Lame excuses for hiding your prices

25Feb10

A few days ago, I was researching some marketing strategies and needed to find out the cost of joining a particular non-profit organization. According to their website, they charge an upfront membership fee and an annual maintenance fee after that. However, no matter where I looked, I couldn’t find any current info about how large these fees might be. In every place where you’d expect to find the pricing, it said the prices depended on your annual revenue levels and a few other things, and that you needed to fill out the membership form in order to get the actual price.

Obviously, this was a big red flag: you have to spend time filling out their seemingly daunting membership application before they tell how how much it’s going to cost to join. There’s no way I’m committing all that time to something until I know what the prices are. Next, I tried calling their phone number, only to be greeted by a message telling me to fill out the online form to get prices. Finally, I sent them an email and asked for the ballpark pricing for a few hypothetical revenue levels.
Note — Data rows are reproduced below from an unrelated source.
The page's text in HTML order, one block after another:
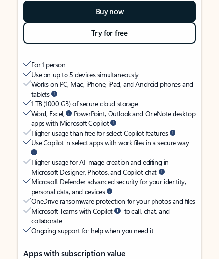
Buy now
Try for free
For 1 person
Use on up to 5 devices simultaneously
Works on PC, Mac, iPhone, iPad, and Android phones and
tablets
1 TB (1000 GB) of secure cloud storage
Word, Excel,
PowerPoint, Outlook and OneNote desktop
apps with Microsoft Copilot
Higher usage than free for select Copilot features
Use Copilot in select apps with work files in a secure way
Higher usage for AI image creation and editing in
Microsoft Designer, Photos, and Copilot chat
Microsoft Defender advanced security for your identity,
personal data, and devices
OneDrive ransomware protection for your photos and files
Microsoft Teams with Copilot
to call, chat, and
collaborate
Ongoing support for help when you need it
Apps with subscription value

The response I received was incredibly lame. No matter how I asked the question, the only thing they would say was the following: “We’re a non-profit, so we don’t publish our pricing”. Oh, is that a new law: non-profit organizations can’t put their pricing on the web? I highly doubt it, since tons of museums, trade associations, and universities post their pricing right on their website. When I questioned their inane logic, they just spouted the same response again.

When you hide pricing, and refuse to provide even a ballpark estimate of what something costs, it frustrates your customers and prospects. And when you make up ridiculous reasons for why you can’t give people pricing, they’ll dislike you even more. In short, it’s best to publish a ballpark pricing estimate when you can. But if that’s not possible, at least try to have a good, honest explanation of why the prices have to be kept secret.